Casting a different set of cis actors pre and post-transformation stifles the transgender theming. The fantastical element also stymies the potential to explore the material realities of young trans boys. At the same time, magic gives the film a sense of timelessness, dismantling the transphobic notion that an adolescent questioning of gender is nothing more than a pubescent fad, and instead presenting it as a source of ancient power.
Director Sean Baker
The most popular film on this list, and with ample reason. Sean Baker remains one of the few cis men to have directed a truly great film about trans women. Taking place over a single sunny Christmas Eve in Hollywood, Tangerine centres on Sin-Dee and Alexandra. Fresh out of jail, Sin-Dee is on the warpath to find the woman who slept with her pimp boyfriend Chester. Kitana Kiki Rodriguez’s performance as Sin-Dee deserves to go down in cinema history as one of the fiercest bitches to ever grace the screen, while Mya Taylor’s turn as Alexandra possesses a contrasting subtlety that is a wonder to behold.
Both Taylor and Rodriguez channel their experiences as trans sex workers to imbue this action-packed story with a refreshing degree of honesty. They guide the camera to produce peerless moments of comedy without glamorising the precarious lives of the characters.
Her Story (2016)
Director Sydney Freeland
For good or ill the internet has facilitated much of the increased trans visibility in recent years. As a web series, Her Story stretches the definition of film. It could be argued though that each of the six parts come together to form a wonderful romance. Written by and starring Jen Richards as Violet, a trans woman who embarks on a tentative relationship with a cis lesbian, Her Story offers a disarming sincerity. Parallel to Violet’s narrative is Paige, a trans lawyer who may have found that rarest of things: a decent man.
There are points where the writing and performances can feel clunky. Such technical quibbles fade into irrelevance, though, because it is just so goddamn refreshing to just enjoy watching trans women going on dates and being shown affection. It shouldn’t be much to ask for, yet here we are.

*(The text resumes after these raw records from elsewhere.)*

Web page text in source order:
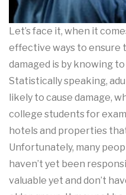
Let’s face it, when it
effective ways to ensure
damaged is by knowing
Statistically speaking,
likely to cause damage,
college students for
hotels and properties
Unfortunately, many
haven’t yet been
valuable yet and don’t

Directors Pedro Diogenes and Guto Parente
Having screened at BFI Flare last year, Inferninho deserves more recognition. This strange film from Brazil takes place inside a dimly lit bar populated by bizarre characters and is run by older trans woman Deusimar. When Deusimar falls in love with Jarbas, a handsome sailor, the mysterious young man brings trouble with him, threatening the future of this dingy oasis.
Despite the unashamed weirdness of a film in which one of the main characters is a man in a rabbit costume, Inferninho burns with a quiet love for the safe havens that poor marginalised groups across the world carve out for themselves in hostile environments. The tone is often sombre, yet that only makes the affection between Deusimar and Jarbas even more remarkable to behold. Yuri Yamamoto’s performance as Deusimar was one of the most underappreciated performances of last year, and cinephiles owe it to themselves to seek it out.